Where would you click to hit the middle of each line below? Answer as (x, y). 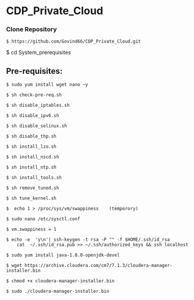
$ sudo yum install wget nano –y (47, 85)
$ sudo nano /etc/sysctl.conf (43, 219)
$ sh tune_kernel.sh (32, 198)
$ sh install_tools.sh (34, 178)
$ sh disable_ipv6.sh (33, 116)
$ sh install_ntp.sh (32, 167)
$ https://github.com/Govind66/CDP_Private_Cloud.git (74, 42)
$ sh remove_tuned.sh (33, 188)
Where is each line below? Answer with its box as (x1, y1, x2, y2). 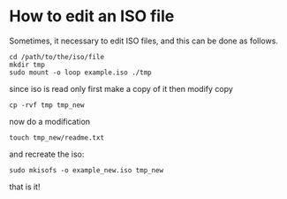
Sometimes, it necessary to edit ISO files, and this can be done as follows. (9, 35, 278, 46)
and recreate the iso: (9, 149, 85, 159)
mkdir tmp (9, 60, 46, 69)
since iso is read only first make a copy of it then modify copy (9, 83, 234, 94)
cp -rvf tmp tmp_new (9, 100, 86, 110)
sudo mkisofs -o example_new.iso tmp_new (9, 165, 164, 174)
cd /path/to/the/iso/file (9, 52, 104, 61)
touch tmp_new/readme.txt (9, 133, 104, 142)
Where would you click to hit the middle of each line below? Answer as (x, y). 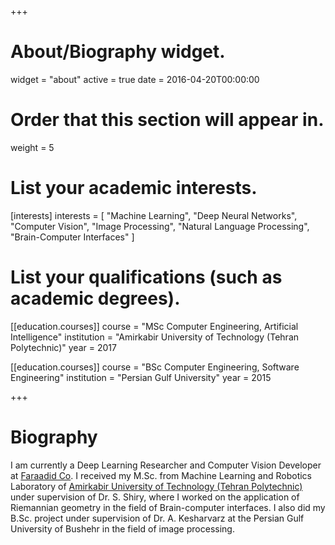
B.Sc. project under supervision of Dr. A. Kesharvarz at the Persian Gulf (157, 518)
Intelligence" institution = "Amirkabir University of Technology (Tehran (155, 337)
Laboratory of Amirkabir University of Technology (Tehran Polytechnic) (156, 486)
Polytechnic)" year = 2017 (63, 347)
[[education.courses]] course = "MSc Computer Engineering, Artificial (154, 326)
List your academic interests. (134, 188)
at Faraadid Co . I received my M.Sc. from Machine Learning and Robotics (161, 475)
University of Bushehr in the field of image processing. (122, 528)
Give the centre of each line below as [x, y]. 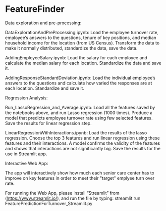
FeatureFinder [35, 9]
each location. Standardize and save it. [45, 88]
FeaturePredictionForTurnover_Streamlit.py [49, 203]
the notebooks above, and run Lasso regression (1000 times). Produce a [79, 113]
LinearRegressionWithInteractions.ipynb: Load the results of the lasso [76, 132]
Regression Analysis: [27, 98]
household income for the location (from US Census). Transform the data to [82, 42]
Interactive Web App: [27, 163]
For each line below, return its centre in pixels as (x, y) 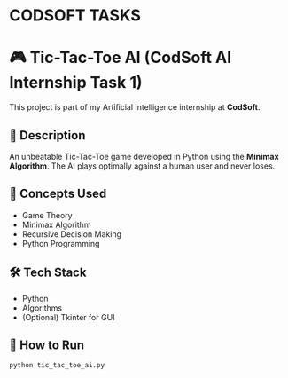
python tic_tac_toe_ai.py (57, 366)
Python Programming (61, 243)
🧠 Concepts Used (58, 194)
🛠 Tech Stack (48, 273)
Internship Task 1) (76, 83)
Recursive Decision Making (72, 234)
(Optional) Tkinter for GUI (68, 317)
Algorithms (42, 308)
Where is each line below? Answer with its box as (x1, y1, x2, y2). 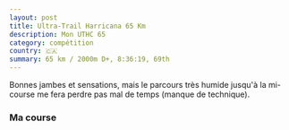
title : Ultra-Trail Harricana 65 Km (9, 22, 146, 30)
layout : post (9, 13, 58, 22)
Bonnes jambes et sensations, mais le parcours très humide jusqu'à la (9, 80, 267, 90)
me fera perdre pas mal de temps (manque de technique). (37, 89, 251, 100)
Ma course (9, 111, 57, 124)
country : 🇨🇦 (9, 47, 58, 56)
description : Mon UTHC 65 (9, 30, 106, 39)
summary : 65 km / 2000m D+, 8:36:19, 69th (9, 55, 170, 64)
━━━━━━━━━━━━━━━━━━━━━━━━━━━━━━
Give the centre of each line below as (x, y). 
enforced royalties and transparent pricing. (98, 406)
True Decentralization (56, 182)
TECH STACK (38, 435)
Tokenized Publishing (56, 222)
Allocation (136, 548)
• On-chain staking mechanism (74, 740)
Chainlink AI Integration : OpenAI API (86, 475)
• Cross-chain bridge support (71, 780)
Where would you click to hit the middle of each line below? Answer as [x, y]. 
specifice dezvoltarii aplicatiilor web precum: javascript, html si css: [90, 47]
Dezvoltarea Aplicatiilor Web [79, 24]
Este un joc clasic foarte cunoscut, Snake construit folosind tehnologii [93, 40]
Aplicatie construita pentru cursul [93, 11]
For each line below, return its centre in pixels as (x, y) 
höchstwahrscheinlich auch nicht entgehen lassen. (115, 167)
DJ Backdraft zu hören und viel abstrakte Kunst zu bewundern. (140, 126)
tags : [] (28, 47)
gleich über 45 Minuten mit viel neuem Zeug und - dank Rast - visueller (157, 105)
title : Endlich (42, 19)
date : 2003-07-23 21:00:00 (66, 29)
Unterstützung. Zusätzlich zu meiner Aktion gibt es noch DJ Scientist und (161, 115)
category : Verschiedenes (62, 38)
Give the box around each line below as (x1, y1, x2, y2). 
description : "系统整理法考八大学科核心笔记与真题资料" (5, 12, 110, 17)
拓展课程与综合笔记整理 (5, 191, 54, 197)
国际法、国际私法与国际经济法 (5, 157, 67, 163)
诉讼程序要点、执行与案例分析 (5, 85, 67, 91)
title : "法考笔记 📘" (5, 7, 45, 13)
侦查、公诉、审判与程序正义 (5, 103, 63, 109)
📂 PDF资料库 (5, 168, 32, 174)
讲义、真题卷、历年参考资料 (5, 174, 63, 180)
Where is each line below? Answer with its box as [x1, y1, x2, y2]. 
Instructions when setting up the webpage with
━━━━━━━━━━━━━━━━━━━━━━━━━━━━━━
PROBLEM DETAILS:
Please write out, exactly as they appear above, only the lines in the stretch from the line with "Answer as [x, y]." through the line with "Instructions when setting up the webpage with".

TASK RESPONSE:
Where would you click to hit the middle of each line below? Answer as [x, y]. 
specifice dezvoltarii aplicatiilor web precum: javascript, html si css: [90, 47]
Dezvoltarea Aplicatiilor Web [79, 24]
Este un joc clasic foarte cunoscut, Snake construit folosind tehnologii [93, 40]
Aplicatie construita pentru cursul [93, 11]
For each line below, return its centre in pixels as (x, y) 
höchstwahrscheinlich auch nicht entgehen lassen. (115, 167)
DJ Backdraft zu hören und viel abstrakte Kunst zu bewundern. (140, 126)
tags : [] (28, 47)
gleich über 45 Minuten mit viel neuem Zeug und - dank Rast - visueller (157, 105)
title : Endlich (42, 19)
date : 2003-07-23 21:00:00 (66, 29)
Unterstützung. Zusätzlich zu meiner Aktion gibt es noch DJ Scientist und (161, 115)
category : Verschiedenes (62, 38)
Give the box around each line below as (x1, y1, x2, y2). 
description : "系统整理法考八大学科核心笔记与真题资料" (5, 12, 110, 17)
拓展课程与综合笔记整理 (5, 191, 54, 197)
国际法、国际私法与国际经济法 (5, 157, 67, 163)
诉讼程序要点、执行与案例分析 (5, 85, 67, 91)
title : "法考笔记 📘" (5, 7, 45, 13)
侦查、公诉、审判与程序正义 (5, 103, 63, 109)
📂 PDF资料库 (5, 168, 32, 174)
讲义、真题卷、历年参考资料 (5, 174, 63, 180)
Where is each line below? Answer with its box as [x1, y1, x2, y2]. 
Instructions when setting up the webpage with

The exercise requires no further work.